From the records beneath, determine how many lines contain "studies" and report only that figure.

● **Given entries**
....

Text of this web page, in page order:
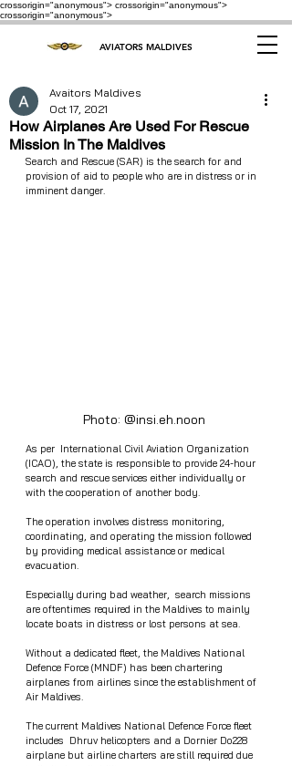
crossorigin="anonymous"> crossorigin="anonymous">
crossorigin="anonymous">
AVIATORS MALDIVES
How Airplanes Are Used For Rescue
Mission In The Maldives
Avaitors Maldives
Oct 17, 2021
Search and Rescue (SAR) is the search for and
provision of aid to people who are in distress or in
imminent danger.
Photo: @insi.eh.noon
As per  International Civil Aviation Organization
(ICAO), the state is responsible to provide 24-hour
search and rescue services either individually or
with the cooperation of another body.
The operation involves distress monitoring,
coordinating, and operating the mission followed
by providing medical assistance or medical
evacuation.
Especially during bad weather,  search missions
are oftentimes required in the Maldives to mainly
locate boats in distress or lost persons at sea.
Without a dedicated fleet, the Maldives National
Defence Force (MNDF) has been chartering
airplanes from airlines since the establishment of
Air Maldives.
The current Maldives National Defence Force fleet
includes  Dhruv helicopters and a Dornier Do228
airplane but airline charters are still required due
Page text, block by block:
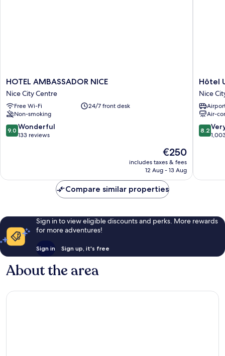
HOTEL
AMBASSADOR
NICE
Nice
City
Centre
HOTEL AMBASSADOR NICE
Nice City Centre
Free Wi-Fi
24/7 front desk
Non-smoking
9.0
out
reviews
9.0 Wonderful
133 reviews
The
price
is
€250
includes taxes & fees
12 Aug - 13 Aug
Hôtel
Univers
Nice
City
Centre
Hôtel
Nice
Air-
8.2
out
1,003
8.2
Compare similar properties
Sign in to view eligible discounts and perks. More rewards
for more adventures!
Sign in Sign up, it's free
About the area
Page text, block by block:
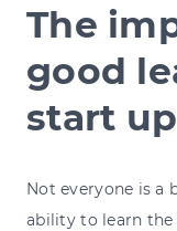
The
good
start
Not everyone is a
ability to learn the
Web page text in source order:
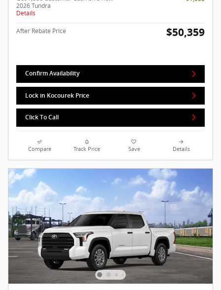
2026 Tundra
Details
After Rebate Price $50,359
Confirm Availability
Lock in Kocourek Price
Click To Call
Compare Track Price Save Details
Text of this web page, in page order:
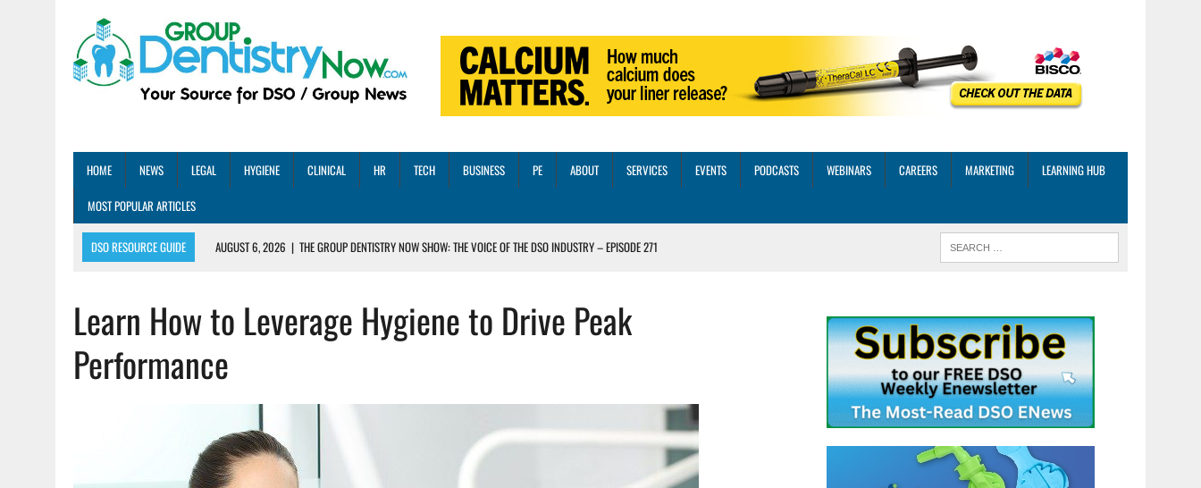
HOME NEWS LEGAL HYGIENE CLINICAL HR TECH BUSINESS PE ABOUT SERVICES EVENTS PODCASTS WEBINARS CAREERS MARKETING
LEARNING HUB
MOST POPULAR ARTICLES
DSO RESOURCE GUIDE AUGUST 6, 2026 | THE GROUP DENTISTRY NOW SHOW: THE VOICE OF THE DSO INDUSTRY – EPISODE 271
AUGUST 5, 2026
DENTAL MEMBERSHIP PLAN ROI: HOW ONE DSO ACHIEVED A 13X RETURN
AUGUST 4, 2026
5 EMERGING DENTAL GROUPS SHARE THEIR BEST PRACTICES AND SCALING STRATEGIES FOR 2026 AND BEYOND
AUGUST 1, 2026 | DEXIS ACHIEVES DDS CERTIFICATION MILESTONE ACROSS THREE CORE DIGITAL DENTISTRY SOLUTIONS
Learn How to Leverage Hygiene to Drive Peak
Performance
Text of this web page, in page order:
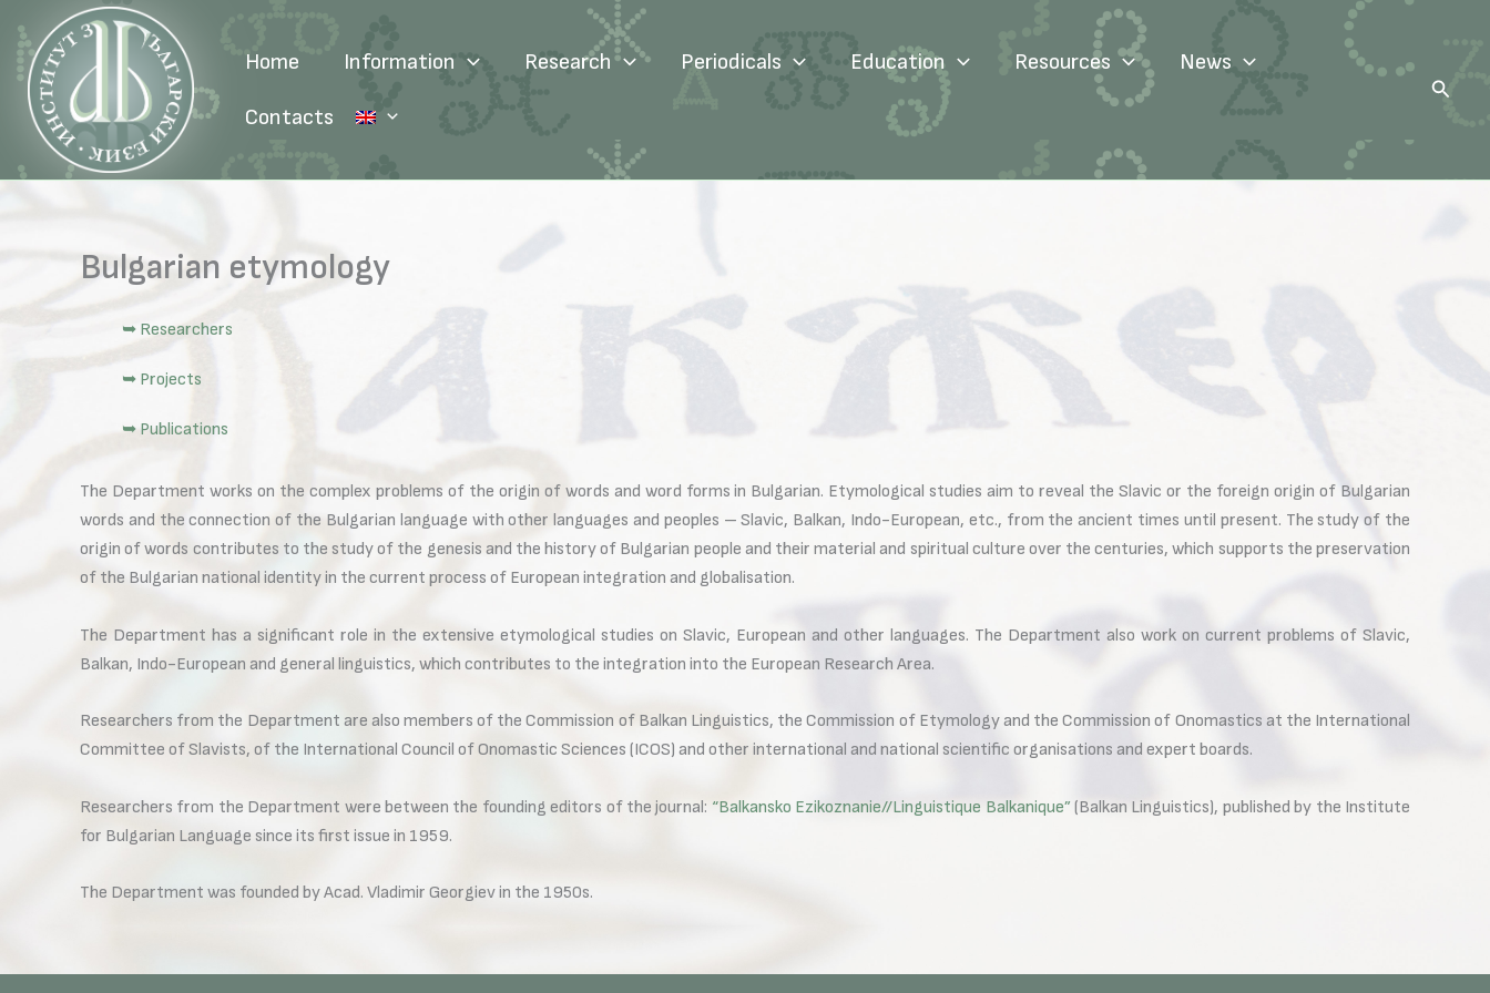
content
Home Information Research Periodicals Education Resources News
Contacts
Search
Bulgarian etymology
➥ Researchers
➥ Projects
➥ Publications
The Department works on the complex problems of the origin of words and word forms in Bulgarian. Etymological studies aim to reveal the Slavic or the foreign origin of Bulgarian
words and the connection of the Bulgarian language with other languages and peoples – Slavic, Balkan, Indo-European, etc., from the ancient times until present. The study of the
origin of words contributes to the study of the genesis and the history of Bulgarian people and their material and spiritual culture over the centuries, which supports the preservation
of the Bulgarian national identity in the current process of European integration and globalisation.
The Department has a significant role in the extensive etymological studies on Slavic, European and other languages. The Department also work on current problems of Slavic,
Balkan, Indo-European and general linguistics, which contributes to the integration into the European Research Area.
Researchers from the Department are also members of the Commission of Balkan Linguistics, the Commission of Etymology and the Commission of Onomastics at the International
Committee of Slavists, of the International Council of Onomastic Sciences (ICOS) and other international and national scientific organisations and expert boards.
Researchers from the Department were between the founding editors of the journal: “Balkansko Ezikoznanie//Linguistique Balkanique”(Balkan Linguistics), published by the Institute
for Bulgarian Language since its first issue in 1959.
The Department was founded by Acad. Vladimir Georgiev in the 1950s.

....

● **Written solution**
2